Add compression to replicator#6013
Conversation
|
Can you please use our PR template? |
There was a problem hiding this comment.
Nice work @lacklacklack!
A few suggestions / ideas as bullet points:
-
We're trying to do bit of both request and response sides; let's keep it simpler at first and focus on just the request side (_bulk_docs and _revs_diff). Since we already have server side handling for gzip, let's handle gzip only for the request side. Then we can cleanly test the feature in CI without extra proxies or having to add server side compression sending here too.
-
Let's skip
deflateand use gzip only. But add the possibility to addzstdin the future (not this PR though) so keep the configurable compression algorithm. The reason to skip deflate is simplicity (our server handle gzip), and deflate is a bit of a mess according to https://en.wikipedia.org/wiki/HTTP_compression
Another problem found while deploying HTTP compression on large scale is due to the deflate encoding definition: while HTTP 1.1 defines the deflate encoding as data compressed with deflate (RFC 1951) inside a zlib formatted stream (RFC 1950), Microsoft server and client products historically implemented it as a "raw" deflated stream making its deployment unreliable. For this reason, some software, including the Apache HTTP Server, only implements gzip encoding.
-
As it stands the most important thing to compress (_bulk_docs body) won't actually be compressed.

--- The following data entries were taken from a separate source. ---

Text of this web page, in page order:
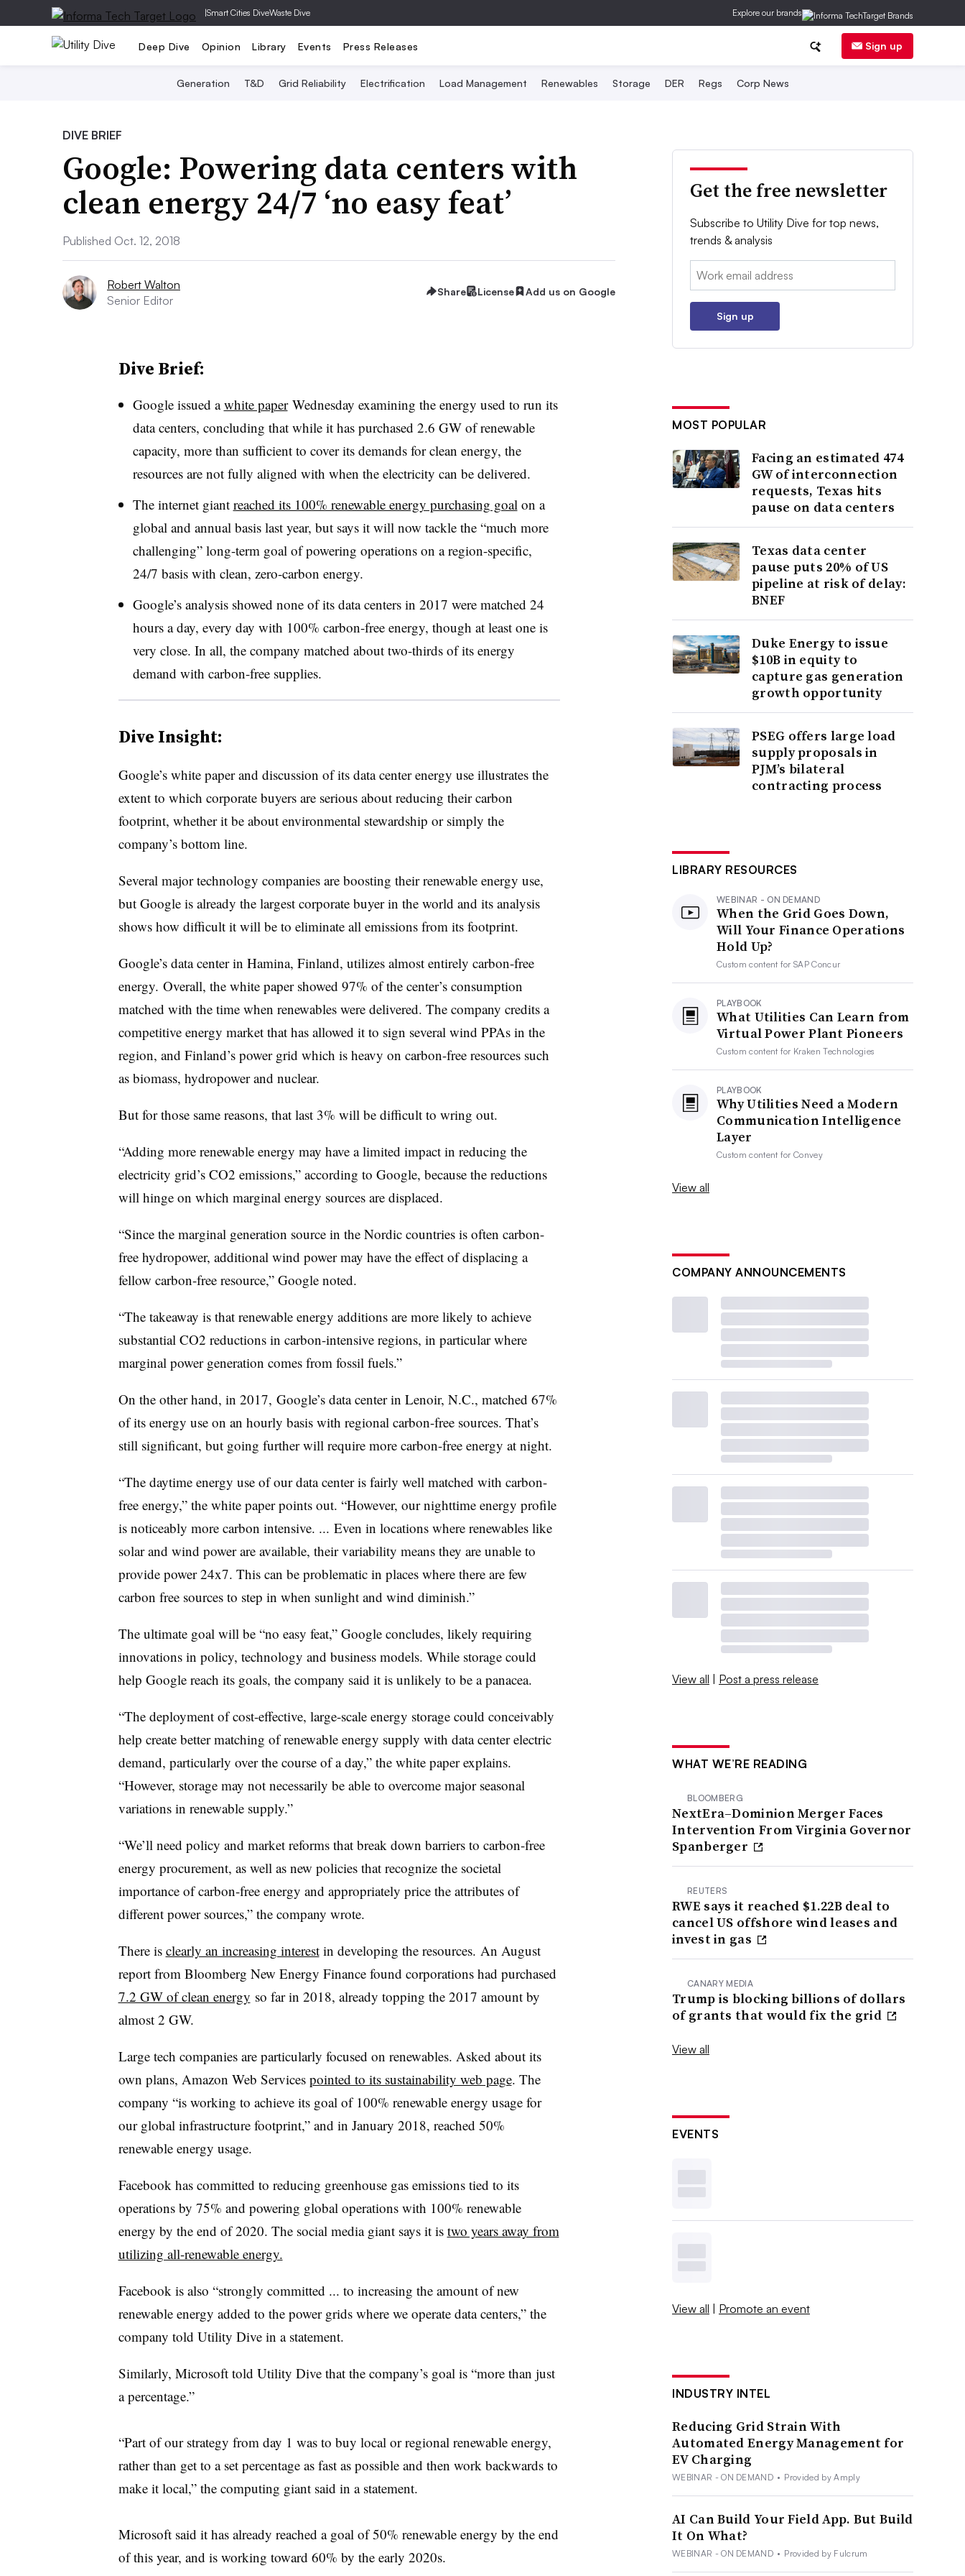
|Smart Cities DiveWaste Dive Explore our brands
Deep Dive Opinion Library Events Press Releases Sign up
Generation T&D Grid Reliability Electrification Load Management Renewables Storage DER Regs Corp News
DIVE BRIEF
Google: Powering data centers with
clean energy 24/7 ‘no easy feat’
Published Oct. 12, 2018
Robert Walton
Senior Editor
Share License Add us on Google
Dive Brief:
Google issued awhite paperWednesday examining the energy used to run its
data centers, concluding that while it has purchased 2.6 GW of renewable
capacity, more than sufficient to cover its demands for clean energy, the
resources are not fully aligned with when the electricity can be delivered.
The internet giant reached its 100% renewable energy purchasing goal on a
global and annual basis last year, but says it will now tackle the “much more
challenging” long-term goal of powering operations on a region-specific,
24/7 basis with clean, zero-carbon energy.
Google’s analysis showed none of its data centers in 2017 were matched 24
hours a day, every day with 100% carbon-free energy, though at least one is
very close. In all, the company matched about two-thirds of its energy
demand with carbon-free supplies.
Dive Insight:
Google’s white paper and discussion of its data center energy use illustrates the
extent to which corporate buyers are serious about reducing their carbon
footprint, whether it be about environmental stewardship or simply the
company’s bottom line.
Several major technology companies are boosting their renewable energy use,
but Google is already the largest corporate buyer in the world and its analysis
shows how difficult it will be to eliminate all emissions from its footprint.
Google’s data center in Hamina, Finland, utilizes almost entirely carbon-free
energy. Overall, the white paper showed 97% of the center’s consumption
matched with the time when renewables were delivered. The company credits a
competitive energy market that has allowed it to sign several wind PPAs in the
region, and Finland’s power grid which is heavy on carbon-free resources such
as biomass, hydropower and nuclear.
But for those same reasons, that last 3% will be difficult to wring out.
“Adding more renewable energy may have a limited impact in reducing the
electricity grid’s CO2 emissions,” according to Google, because the reductions
will hinge on which marginal energy sources are displaced.
“Since the marginal generation source in the Nordic countries is often carbon-
free hydropower, additional wind power may have the effect of displacing a
fellow carbon-free resource,” Google noted.
“The takeaway is that renewable energy additions are more likely to achieve
substantial CO2 reductions in carbon-intensive regions, in particular where
marginal power generation comes from fossil fuels.”
On the other hand, in 2017, Google’s data center in Lenoir, N.C., matched 67%
of its energy use on an hourly basis with regional carbon-free sources. That’s
still significant, but going further will require more carbon-free energy at night.
“The daytime energy use of our data center is fairly well matched with carbon-
free energy,” the white paper points out. “However, our nighttime energy profile
is noticeably more carbon intensive. ... Even in locations where renewables like
solar and wind power are available, their variability means they are unable to
provide power 24x7. This can be problematic in places where there are few
carbon free sources to step in when sunlight and wind diminish.”
The ultimate goal will be “no easy feat,” Google concludes, likely requiring
innovations in policy, technology and business models. While storage could
help Google reach its goals, the company said it is unlikely to be a panacea.
“The deployment of cost-effective, large-scale energy storage could conceivably
help create better matching of renewable energy supply with data center electric
demand, particularly over the course of a day,” the white paper explains.
“However, storage may not necessarily be able to overcome major seasonal
variations in renewable supply.”
“We’ll need policy and market reforms that break down barriers to carbon-free
energy procurement, as well as new policies that recognize the societal
importance of carbon-free energy and appropriately price the attributes of
different power sources,” the company wrote.
There is clearly an increasing interestin developing the resources. An August
report from Bloomberg New Energy Finance found corporations had purchased
7.2 GW of clean energy so far in 2018, already topping the 2017 amount by
almost 2 GW.
Large tech companies are particularly focused on renewables. Asked about its
own plans, Amazon Web Services pointed to its sustainability web page. The
company “is working to achieve its goal of 100% renewable energy usage for
our global infrastructure footprint,” and in January 2018, reached 50%
renewable energy usage.
Facebook has committed to reducing greenhouse gas emissions tied to its
operations by 75% and powering global operations with 100% renewable
energy by the end of 2020. The social media giant says it is two years away from
utilizing all-renewable energy.
Facebook is also “strongly committed ... to increasing the amount of new
renewable energy added to the power grids where we operate data centers,” the
company told Utility Dive in a statement.
Similarly, Microsoft told Utility Dive that the company’s goal is “more than just
a percentage.”
“Part of our strategy from day 1 was to buy local or regional renewable energy,
rather than get to a set percentage as fast as possible and then work backwards to
make it local,” the computing giant said in a statement.
Microsoft said it has already reached a goal of 50% renewable energy by the end
of this year, and is working toward 60% by the early 2020s.
Get the free newsletter
Subscribe to Utility Dive for top news,
trends & analysis
Email:
Sign up
MOST POPULAR
Facing an estimated 474
GW of interconnection
requests, Texas hits
pause on data centers
Texas data center
pause puts 20% of US
pipeline at risk of delay:
BNEF
Duke Energy to issue
$10B in equity to
capture gas generation
growth opportunity
PSEG offers large load
supply proposals in
PJM’s bilateral
contracting process
LIBRARY RESOURCES
WEBINAR - ON DEMAND
When the Grid Goes Down,
Will Your Finance Operations
Hold Up?
Custom content forSAP Concur
PLAYBOOK
What Utilities Can Learn from
Virtual Power Plant Pioneers
Custom content for Kraken Technologies
PLAYBOOK
Why Utilities Need a Modern
Communication Intelligence
Layer
Custom content forConvey
View all
COMPANY ANNOUNCEMENTS
View all | Post a press release
WHAT WE’RE READING
BLOOMBERG
NextEra–Dominion Merger Faces
Intervention From Virginia Governor
Spanberger
REUTERS
RWE says it reached $1.22B deal to
cancel US offshore wind leases and
invest in gas
CANARY MEDIA
Trump is blocking billions of dollars
of grants that would fix the grid
View all
EVENTS
View all | Promote an event
INDUSTRY INTEL
Reducing Grid Strain With
Automated Energy Management for
EV Charging
WEBINAR - ON DEMAND • Provided by Amply
AI Can Build Your Field App. But Build
It On What?
WEBINAR - ON DEMAND • Provided by Fulcrum
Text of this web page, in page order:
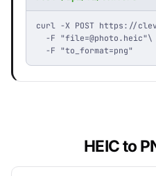
curl -X POST https://
  -F "
file=@photo.heic"\
  -F "to_format=png"
HEIC to
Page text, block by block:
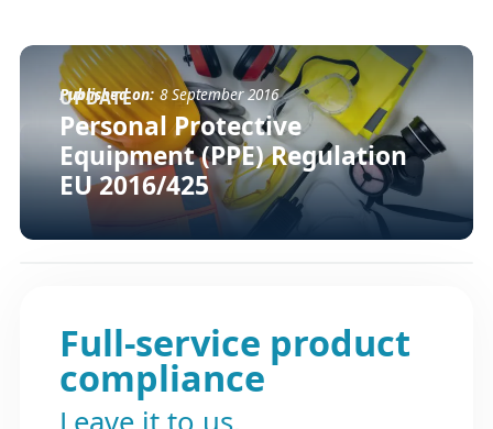
Published on: 8 September 2016
UPDATE
Personal Protective
Equipment (PPE) Regulation
EU 2016/425
Full-service product
compliance
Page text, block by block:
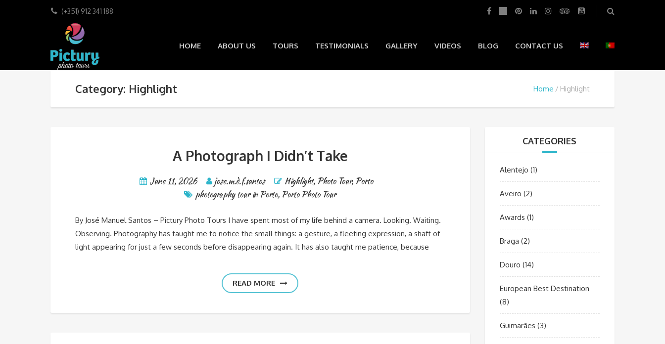
(+351) 912 341 188
HOME ABOUT US TOURS TESTIMONIALS GALLERY VIDEOS BLOG CONTACT US
Category: Highlight Home Highlight
A Photograph I Didn’t Take
June 11, 2026 jose.m.d.f.santos Highlight, Photo Tour, Porto
photography tour in Porto, Porto Photo Tour
By José Manuel Santos – Pictury Photo Tours I have spent most of my life behind a camera. Looking. Waiting.
Observing. Photography has taught me to notice the small things: a gesture, a fleeting expression, a shaft of
light appearing for just a few seconds before disappearing again. It has also taught me patience, because
READ MORE
CATEGORIES
Alentejo (1)
Aveiro (2)
Awards (1)
Braga (2)
Douro (14)
European Best Destination
(8)
Guimarães (3)
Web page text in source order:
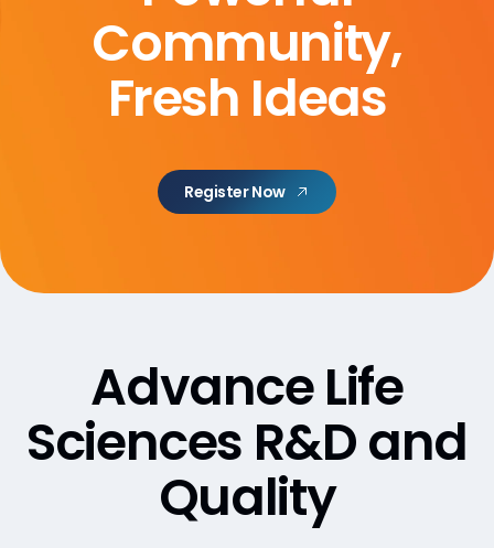
Community,
Fresh Ideas
Register Now
Advance Life
Sciences R&D and
Quality
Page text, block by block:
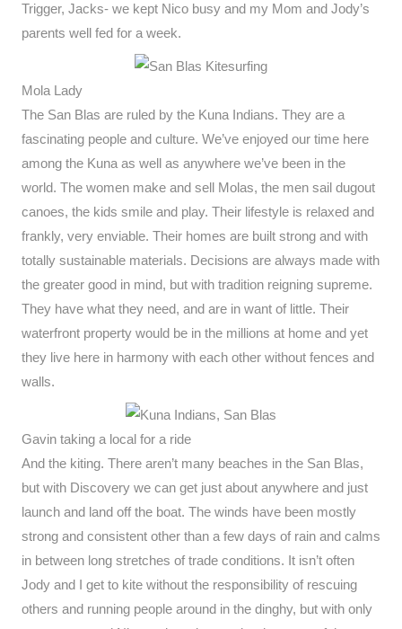
Trigger, Jacks- we kept Nico busy and my Mom and Jody’s
parents well fed for a week.
Mola Lady
The San Blas are ruled by the Kuna Indians. They are a
fascinating people and culture. We’ve enjoyed our time here
among the Kuna as well as anywhere we’ve been in the
world. The women make and sell Molas, the men sail dugout
canoes, the kids smile and play. Their lifestyle is relaxed and
frankly, very enviable. Their homes are built strong and with
totally sustainable materials. Decisions are always made with
the greater good in mind, but with tradition reigning supreme.
They have what they need, and are in want of little. Their
waterfront property would be in the millions at home and yet
they live here in harmony with each other without fences and
walls.
Gavin taking a local for a ride
And the kiting. There aren’t many beaches in the San Blas,
but with Discovery we can get just about anywhere and just
launch and land off the boat. The winds have been mostly
strong and consistent other than a few days of rain and calms
in between long stretches of trade conditions. It isn’t often
Jody and I get to kite without the responsibility of rescuing
others and running people around in the dinghy, but with only
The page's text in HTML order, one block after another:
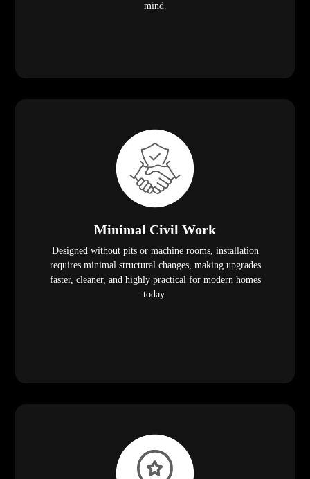
mind.
Minimal Civil Work
Designed without pits or machine rooms, installation
requires minimal structural changes, making upgrades
faster, cleaner, and highly practical for modern homes
today.

The body there isn't an iolist or binary but
{BodyFun, [prefix | Docs]}}. So that makes me think maybe a better place for this is not in httpc but in api_wrap -
Do not set
AcceptEncodings = config:get("replicator", "accept_encodings", "gzip, deflate, zstd")unless we can always handle these responses and decompress them. If the server then sends us zstd data and we're on OTP 27 we won't be able to handle it and fail the request. For this pr let's just skip setting that altogether -
Do not enable gzip compression by default. Since that is not a negotiated setting, if the replicator was talking to an older CouchDB or other server not implementing gzip decompression we'd break a customers' setup as soon as they upgrade.
-
Don't forget to fill out the template like Jan suggested
Adds configurable HTTP compression (gzip/deflate) to reduce bandwidth during replication.